:: PROVIDED DATA ::
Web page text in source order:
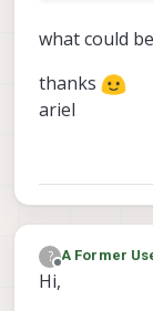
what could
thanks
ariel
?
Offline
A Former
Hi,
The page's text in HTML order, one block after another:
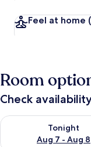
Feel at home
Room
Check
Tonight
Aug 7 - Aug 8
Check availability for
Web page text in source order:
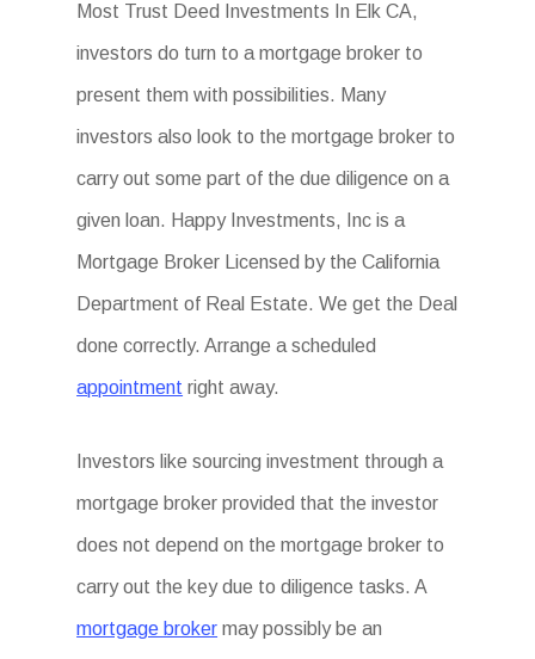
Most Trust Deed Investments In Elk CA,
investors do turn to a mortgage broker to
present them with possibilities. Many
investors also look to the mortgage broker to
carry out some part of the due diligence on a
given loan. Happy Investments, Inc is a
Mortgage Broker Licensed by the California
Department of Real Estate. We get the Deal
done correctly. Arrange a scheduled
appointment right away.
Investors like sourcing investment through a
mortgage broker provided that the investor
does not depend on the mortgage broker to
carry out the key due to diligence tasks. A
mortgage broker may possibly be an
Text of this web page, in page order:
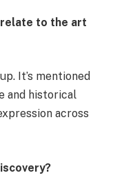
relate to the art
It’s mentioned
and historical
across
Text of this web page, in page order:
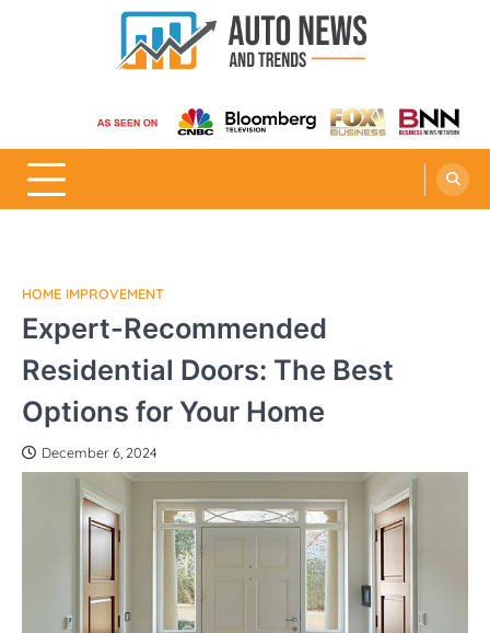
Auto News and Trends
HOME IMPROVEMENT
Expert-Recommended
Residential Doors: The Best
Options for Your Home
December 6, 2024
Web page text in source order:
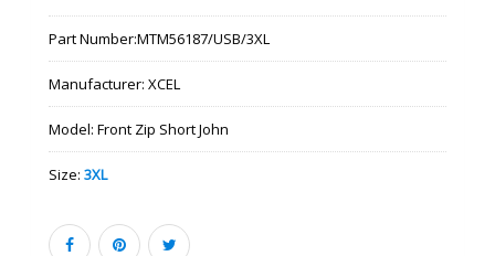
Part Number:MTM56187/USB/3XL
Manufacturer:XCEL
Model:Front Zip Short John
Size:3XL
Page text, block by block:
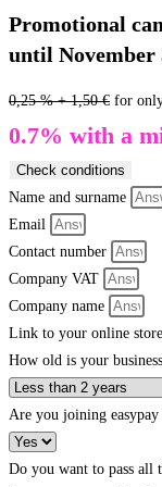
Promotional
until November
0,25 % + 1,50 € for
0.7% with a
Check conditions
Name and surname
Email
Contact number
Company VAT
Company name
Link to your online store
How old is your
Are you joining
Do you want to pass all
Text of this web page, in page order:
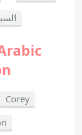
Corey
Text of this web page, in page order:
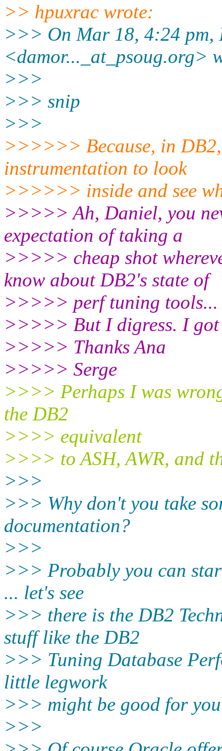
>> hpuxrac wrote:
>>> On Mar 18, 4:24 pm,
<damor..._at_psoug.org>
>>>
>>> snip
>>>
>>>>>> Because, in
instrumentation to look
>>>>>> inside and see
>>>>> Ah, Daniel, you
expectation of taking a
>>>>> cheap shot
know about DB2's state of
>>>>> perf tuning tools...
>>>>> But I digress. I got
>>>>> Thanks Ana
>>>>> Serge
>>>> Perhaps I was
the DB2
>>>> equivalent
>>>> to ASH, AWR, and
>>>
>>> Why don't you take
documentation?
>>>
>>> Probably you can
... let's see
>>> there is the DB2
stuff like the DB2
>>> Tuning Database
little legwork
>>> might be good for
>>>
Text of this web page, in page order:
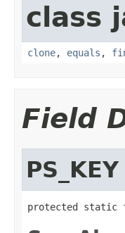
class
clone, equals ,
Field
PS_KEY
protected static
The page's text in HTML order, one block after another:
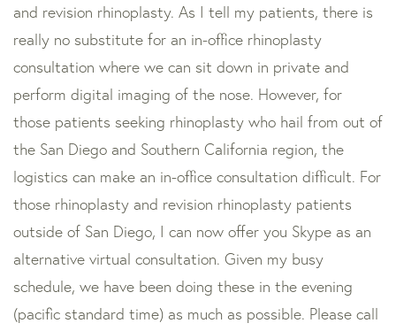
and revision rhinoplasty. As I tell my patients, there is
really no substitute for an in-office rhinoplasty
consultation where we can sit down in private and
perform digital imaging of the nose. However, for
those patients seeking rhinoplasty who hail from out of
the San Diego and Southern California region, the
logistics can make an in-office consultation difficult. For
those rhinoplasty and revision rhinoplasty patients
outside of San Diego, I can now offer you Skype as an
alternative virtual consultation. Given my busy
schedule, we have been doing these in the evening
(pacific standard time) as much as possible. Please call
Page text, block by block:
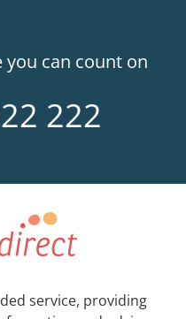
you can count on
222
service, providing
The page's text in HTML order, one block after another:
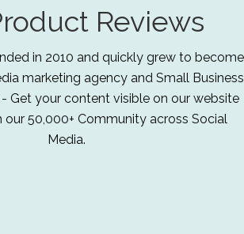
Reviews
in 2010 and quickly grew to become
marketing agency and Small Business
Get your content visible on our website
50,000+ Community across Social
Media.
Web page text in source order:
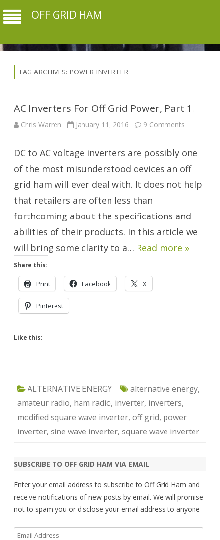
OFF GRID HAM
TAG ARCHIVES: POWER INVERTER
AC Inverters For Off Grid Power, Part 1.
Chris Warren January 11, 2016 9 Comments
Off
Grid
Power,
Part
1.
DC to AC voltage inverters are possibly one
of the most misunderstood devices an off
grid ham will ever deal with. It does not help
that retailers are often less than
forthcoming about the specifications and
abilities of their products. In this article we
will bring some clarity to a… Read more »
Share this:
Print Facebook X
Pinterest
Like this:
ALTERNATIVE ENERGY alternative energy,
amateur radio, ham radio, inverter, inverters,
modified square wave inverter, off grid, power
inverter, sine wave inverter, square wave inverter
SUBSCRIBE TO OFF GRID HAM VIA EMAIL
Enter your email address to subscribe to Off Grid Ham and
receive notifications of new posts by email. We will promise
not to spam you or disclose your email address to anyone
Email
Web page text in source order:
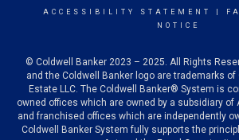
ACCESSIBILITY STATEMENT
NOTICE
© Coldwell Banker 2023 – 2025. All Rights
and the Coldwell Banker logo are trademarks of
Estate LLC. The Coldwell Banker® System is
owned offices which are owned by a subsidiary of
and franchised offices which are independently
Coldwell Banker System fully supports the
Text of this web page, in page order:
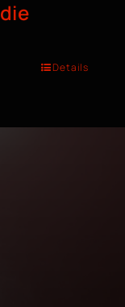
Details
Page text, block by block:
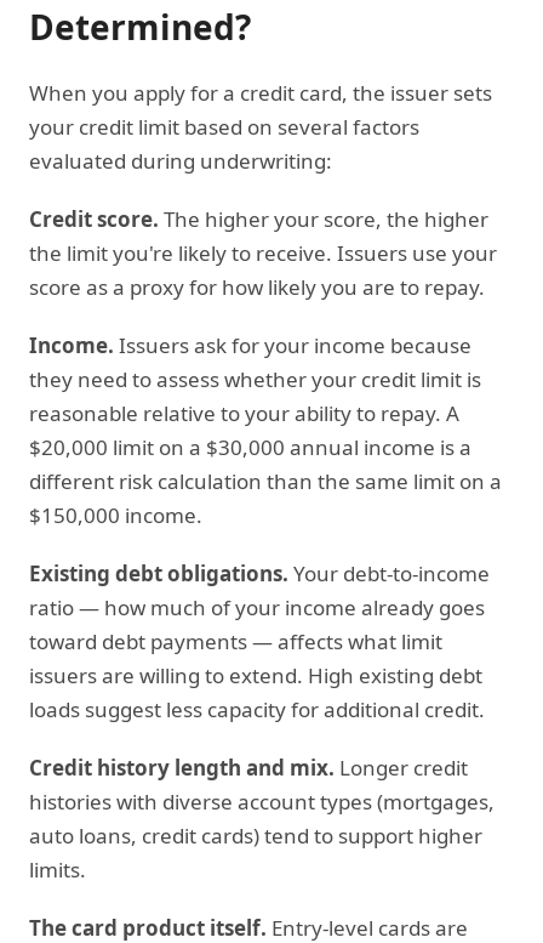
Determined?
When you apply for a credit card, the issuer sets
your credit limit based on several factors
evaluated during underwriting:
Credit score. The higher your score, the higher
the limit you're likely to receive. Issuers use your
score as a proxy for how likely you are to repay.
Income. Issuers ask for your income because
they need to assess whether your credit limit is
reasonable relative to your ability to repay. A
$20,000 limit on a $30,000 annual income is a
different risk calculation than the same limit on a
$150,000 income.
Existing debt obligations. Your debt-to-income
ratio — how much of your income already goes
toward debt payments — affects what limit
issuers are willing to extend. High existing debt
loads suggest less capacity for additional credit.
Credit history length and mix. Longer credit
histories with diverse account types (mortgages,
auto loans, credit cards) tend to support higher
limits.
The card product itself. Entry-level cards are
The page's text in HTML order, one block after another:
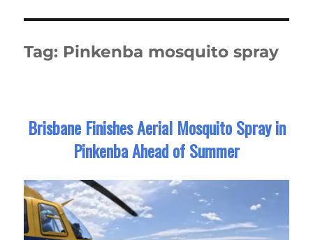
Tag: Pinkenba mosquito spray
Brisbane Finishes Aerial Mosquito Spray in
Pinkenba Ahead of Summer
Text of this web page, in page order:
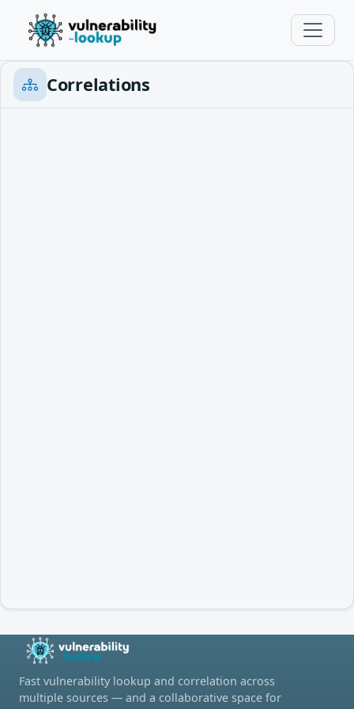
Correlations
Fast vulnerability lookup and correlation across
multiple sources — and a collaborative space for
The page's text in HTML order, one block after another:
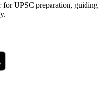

:: TASK OBJECTIVE ::
All of the records should be output exactly as they stand, with pictures omitted.

:: PROBLEM SOLUTION ::
Web page text in source order:
what could
thanks
ariel
?
Offline
A Former
Hi,
The page's text in HTML order, one block after another:
Feel at home
Room
Check
Tonight
Aug 7 - Aug 8
Check availability for
Web page text in source order:
Most Trust Deed Investments In Elk CA,
investors do turn to a mortgage broker to
present them with possibilities. Many
investors also look to the mortgage broker to
carry out some part of the due diligence on a
given loan. Happy Investments, Inc is a
Mortgage Broker Licensed by the California
Department of Real Estate. We get the Deal
done correctly. Arrange a scheduled
appointment right away.
Investors like sourcing investment through a
mortgage broker provided that the investor
does not depend on the mortgage broker to
carry out the key due to diligence tasks. A
mortgage broker may possibly be an
Text of this web page, in page order:
relate to the art
It’s mentioned
and historical
across
Text of this web page, in page order:
Auto News and Trends
HOME IMPROVEMENT
Expert-Recommended
Residential Doors: The Best
Options for Your Home
December 6, 2024
Web page text in source order:
Part Number:MTM56187/USB/3XL
Manufacturer:XCEL
Model:Front Zip Short John
Size:3XL
Page text, block by block:
Promotional
until November
0,25 % + 1,50 € for
0.7% with a
Check conditions
Name and surname
Email
Contact number
Company VAT
Company name
Link to your online store
How old is your
Are you joining
Do you want to pass all
Text of this web page, in page order:
Corey
Text of this web page, in page order:
>> hpuxrac wrote:
>>> On Mar 18, 4:24 pm,
<damor..._at_psoug.org>
>>>
>>> snip
>>>
>>>>>> Because, in
instrumentation to look
>>>>>> inside and see
>>>>> Ah, Daniel, you
expectation of taking a
>>>>> cheap shot
know about DB2's state of
>>>>> perf tuning tools...
>>>>> But I digress. I got
>>>>> Thanks Ana
>>>>> Serge
>>>> Perhaps I was
the DB2
>>>> equivalent
>>>> to ASH, AWR, and
>>>
>>> Why don't you take
documentation?
>>>
>>> Probably you can
... let's see
>>> there is the DB2
stuff like the DB2
>>> Tuning Database
little legwork
>>> might be good for
>>>
Text of this web page, in page order:
class
clone, equals ,
Field
PS_KEY
protected static
The page's text in HTML order, one block after another:
and revision rhinoplasty. As I tell my patients, there is
really no substitute for an in-office rhinoplasty
consultation where we can sit down in private and
perform digital imaging of the nose. However, for
those patients seeking rhinoplasty who hail from out of
the San Diego and Southern California region, the
logistics can make an in-office consultation difficult. For
those rhinoplasty and revision rhinoplasty patients
outside of San Diego, I can now offer you Skype as an
alternative virtual consultation. Given my busy
schedule, we have been doing these in the evening
(pacific standard time) as much as possible. Please call
Page text, block by block:
you can count on
222
service, providing
The page's text in HTML order, one block after another:
Reviews
in 2010 and quickly grew to become
marketing agency and Small Business
Get your content visible on our website
50,000+ Community across Social
Media.
Web page text in source order:
OFF GRID HAM
TAG ARCHIVES: POWER INVERTER
AC Inverters For Off Grid Power, Part 1.
Chris Warren January 11, 2016 9 Comments
Off
Grid
Power,
Part
1.
DC to AC voltage inverters are possibly one
of the most misunderstood devices an off
grid ham will ever deal with. It does not help
that retailers are often less than
forthcoming about the specifications and
abilities of their products. In this article we
will bring some clarity to a… Read more »
Share this:
Print Facebook X
Pinterest
Like this:
ALTERNATIVE ENERGY alternative energy,
amateur radio, ham radio, inverter, inverters,
modified square wave inverter, off grid, power
inverter, sine wave inverter, square wave inverter
SUBSCRIBE TO OFF GRID HAM VIA EMAIL
Enter your email address to subscribe to Off Grid Ham and
receive notifications of new posts by email. We will promise
not to spam you or disclose your email address to anyone
Email
Web page text in source order:
ACCESSIBILITY STATEMENT
NOTICE
© Coldwell Banker 2023 – 2025. All Rights
and the Coldwell Banker logo are trademarks of
Estate LLC. The Coldwell Banker® System is
owned offices which are owned by a subsidiary of
and franchised offices which are independently
Coldwell Banker System fully supports the
Text of this web page, in page order:
Details
Page text, block by block:
Determined?
When you apply for a credit card, the issuer sets
your credit limit based on several factors
evaluated during underwriting:
Credit score. The higher your score, the higher
the limit you're likely to receive. Issuers use your
score as a proxy for how likely you are to repay.
Income. Issuers ask for your income because
they need to assess whether your credit limit is
reasonable relative to your ability to repay. A
$20,000 limit on a $30,000 annual income is a
different risk calculation than the same limit on a
$150,000 income.
Existing debt obligations. Your debt-to-income
ratio — how much of your income already goes
toward debt payments — affects what limit
issuers are willing to extend. High existing debt
loads suggest less capacity for additional credit.
Credit history length and mix. Longer credit
histories with diverse account types (mortgages,
auto loans, credit cards) tend to support higher
limits.
The card product itself. Entry-level cards are
The page's text in HTML order, one block after another:
Tag: Pinkenba mosquito spray
Brisbane Finishes Aerial Mosquito Spray in
Pinkenba Ahead of Summer
Text of this web page, in page order:
Correlations
Fast vulnerability lookup and correlation across
multiple sources — and a collaborative space for
The page's text in HTML order, one block after another:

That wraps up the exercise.